▶ **Problem description**
Which lines in the records below contain the word "요금제를"? Report each of them.

===

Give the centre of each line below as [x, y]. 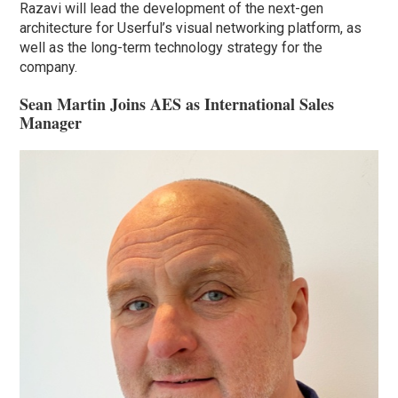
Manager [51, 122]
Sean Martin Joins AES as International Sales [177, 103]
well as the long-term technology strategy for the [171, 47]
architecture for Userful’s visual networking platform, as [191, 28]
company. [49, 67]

===

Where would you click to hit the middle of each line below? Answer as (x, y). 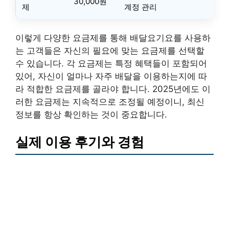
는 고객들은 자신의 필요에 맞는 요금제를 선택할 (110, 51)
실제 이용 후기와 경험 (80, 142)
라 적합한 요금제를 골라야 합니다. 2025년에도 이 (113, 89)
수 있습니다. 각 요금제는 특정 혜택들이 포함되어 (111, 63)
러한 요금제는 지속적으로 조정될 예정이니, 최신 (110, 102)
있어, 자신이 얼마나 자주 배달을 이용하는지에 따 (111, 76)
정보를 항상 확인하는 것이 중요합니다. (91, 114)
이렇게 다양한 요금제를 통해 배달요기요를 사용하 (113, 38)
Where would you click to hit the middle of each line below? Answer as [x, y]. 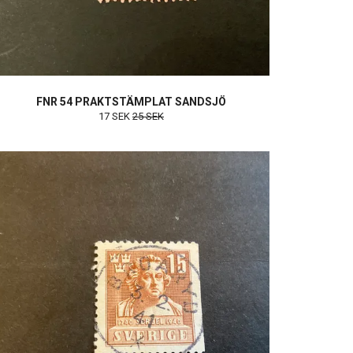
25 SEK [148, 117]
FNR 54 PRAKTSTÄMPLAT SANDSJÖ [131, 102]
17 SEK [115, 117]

===

▶ **Completed exercise**
는 고객들은 자신의 필요에 맞는 요금제를 선택할 (110, 51)
라 적합한 요금제를 골라야 합니다. 2025년에도 이 (113, 89)
이렇게 다양한 요금제를 통해 배달요기요를 사용하 (113, 38)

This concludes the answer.